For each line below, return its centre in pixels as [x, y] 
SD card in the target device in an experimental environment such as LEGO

----

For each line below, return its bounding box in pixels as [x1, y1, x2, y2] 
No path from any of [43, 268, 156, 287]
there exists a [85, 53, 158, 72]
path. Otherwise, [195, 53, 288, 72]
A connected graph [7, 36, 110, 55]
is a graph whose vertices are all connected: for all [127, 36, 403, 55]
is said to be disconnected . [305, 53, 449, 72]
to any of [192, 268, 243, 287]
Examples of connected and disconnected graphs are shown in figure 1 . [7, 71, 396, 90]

----

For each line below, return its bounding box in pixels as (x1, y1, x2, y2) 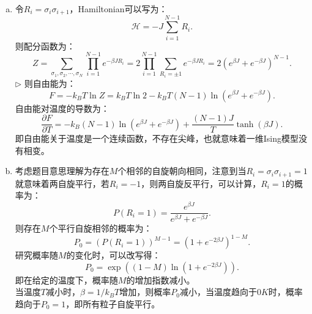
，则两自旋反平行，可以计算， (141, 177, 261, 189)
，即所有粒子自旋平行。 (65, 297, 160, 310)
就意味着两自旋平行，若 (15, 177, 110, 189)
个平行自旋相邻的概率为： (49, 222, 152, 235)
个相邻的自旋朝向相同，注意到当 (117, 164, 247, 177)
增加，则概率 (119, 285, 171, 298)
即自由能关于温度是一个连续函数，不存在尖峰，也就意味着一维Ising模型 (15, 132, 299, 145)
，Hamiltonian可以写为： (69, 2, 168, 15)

----

**What the task asks**: Among the entries above, find the line with "For each line below, return its centre" and the line with "SD card in the"; give again exactly these two lines and all lines between them.

**Task output**:
For each line below, return its centre in pixels as [x, y] 
SD card in the target device in an experimental environment such as LEGO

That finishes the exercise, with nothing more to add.